:: TASK STATEMENT ::
Once the line containing "Page text, block" appears, output it and each remaining line of the records below exactly, with no pictures and nothing more.

--*--

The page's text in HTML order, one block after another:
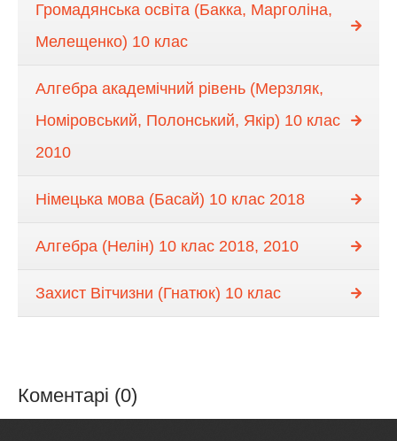
Громадянська освіта (Бакка, Марголіна,
Мелещенко) 10 клас
Алгебра академічний рівень (Мерзляк,
Номіровський, Полонський, Якiр) 10 клас
2010
Німецька мова (Басай) 10 клас 2018
Алгебра (Нелін) 10 клас 2018, 2010
Захист Вітчизни (Гнатюк) 10 клас
Коментарі (0)
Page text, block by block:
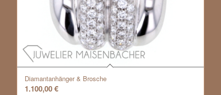
Diamantanhänger & Brosche
1.100,00€
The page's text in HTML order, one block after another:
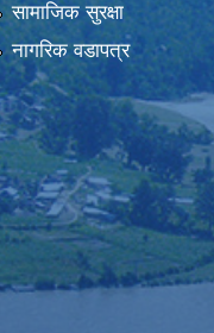
सामाजिक सुरक्षा
नागरिक वडापत्र
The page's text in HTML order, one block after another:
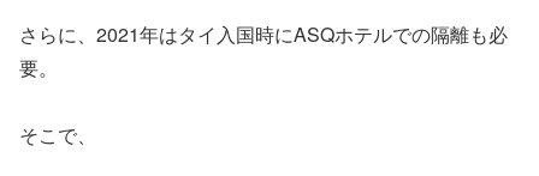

--*--

:: REPLY TO THE TASK ::
Page text, block by block:
Diamantanhänger & Brosche
1.100,00€
The page's text in HTML order, one block after another:
सामाजिक सुरक्षा
नागरिक वडापत्र
The page's text in HTML order, one block after another:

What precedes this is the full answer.